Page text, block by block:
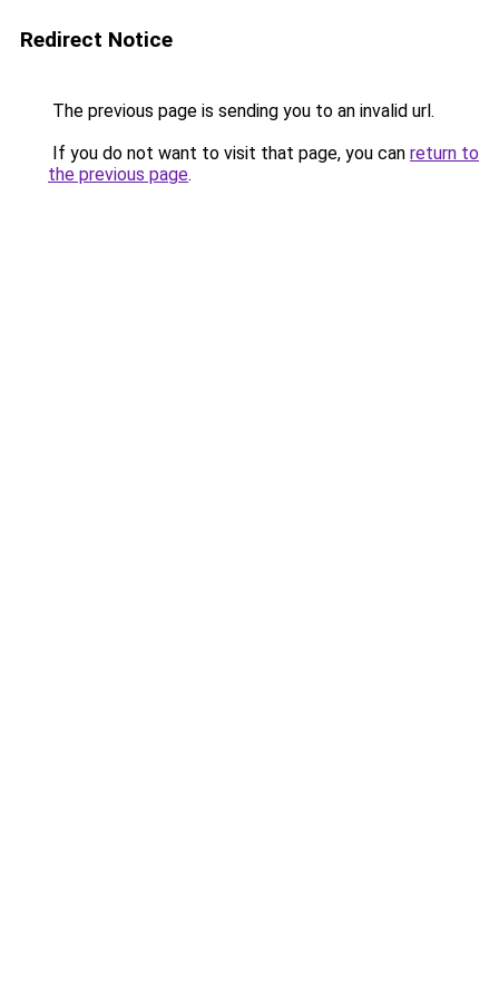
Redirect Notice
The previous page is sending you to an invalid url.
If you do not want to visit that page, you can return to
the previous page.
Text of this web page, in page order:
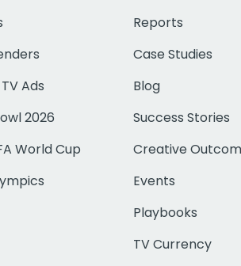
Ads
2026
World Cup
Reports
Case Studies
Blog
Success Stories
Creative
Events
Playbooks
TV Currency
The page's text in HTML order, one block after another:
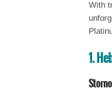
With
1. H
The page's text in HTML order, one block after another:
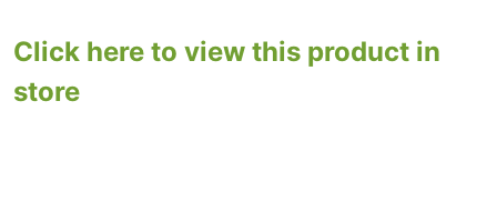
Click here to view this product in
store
▬▬▬▬▬▬▬▬▬▬
Description of the task:
A word-for-word copy of all the data is required, minus the pictures.

Reply:
Page text, block by block:
Redirect Notice
The previous page is sending you to an invalid url.
If you do not want to visit that page, you can return to
the previous page.
Text of this web page, in page order:
Ads
2026
World Cup
Reports
Case Studies
Blog
Success Stories
Creative
Events
Playbooks
TV Currency
The page's text in HTML order, one block after another:
With
1. H
The page's text in HTML order, one block after another:
Click here to view this product in
store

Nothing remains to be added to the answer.